Ishan at seefromthesky (https://unsplash.com/@seefromthesky)

The Third Wave: Democratization of Data Science/Algorithms

Kan Nishida
learn data science

--

Hardly a day goes by without hearing somebody talking about AI these days.

But AI is actually not new.

In fact, AI has been around for a long time ever since Alan Turing came up with the concept in 1940’s during the second world war when his team was working to break the cipher of Nazi’s Enigma machine. (You can watch much more entertaining details in the movie called “The Imitation Game”.)

Since then though, AI, or more precisely, Machine Learning & Statistics have evolved a lot. Of course, the things AI can do has expanded a lot, and the quality of AI has progressed.

But also, the way these algorithms are used has changed dramatically.
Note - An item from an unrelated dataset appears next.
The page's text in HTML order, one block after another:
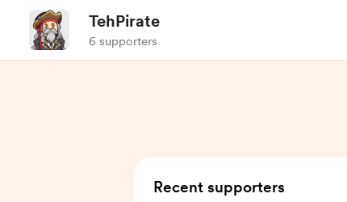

The current transformation we are witnessing is called the third wave, the one that is finally trying to get such algorithms into everyone’s hands.

To understand what is the third wave and why that is important, let’s take a look at a bit of history of Machine Learning & Statistics Algorithms.

First Wave: Monetization of Algorithms

And in fact, when I started my career in the world of data analysis 20 years ago, there were companies like SAS, SPSS, IBM who were producing the algorithms behind AI.

We didn’t call it AI specifically back then but they were more or less the same mathematical and statistical algorithms that we still use for some of the so-called ‘AI applications’ today.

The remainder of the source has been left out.